**Your task**:
Find the line containing "developed through Google form and It was" in the data below and repeat it, along with all later lines, exactly through the last one.

((

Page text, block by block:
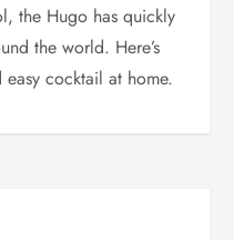
the Hugo has quickly
the world. Here’s
cocktail at home.
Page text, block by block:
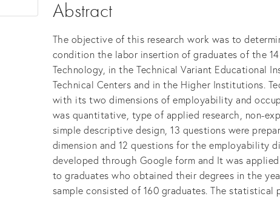
Abstract
The objective of this research work was to
condition the labor insertion of graduates of the
Technology, in the Technical Variant Educational
Technical Centers and in the Higher Institutions.
with its two dimensions of employability and
was quantitative, type of applied research, non-
simple descriptive design, 13 questions were
dimension and 12 questions for the employability
developed through Google form and It was
to graduates who obtained their degrees in the
sample consisted of 160 graduates. The

))

**Exercise answer**:
developed through Google form and It was
to graduates who obtained their degrees in the
sample consisted of 160 graduates. The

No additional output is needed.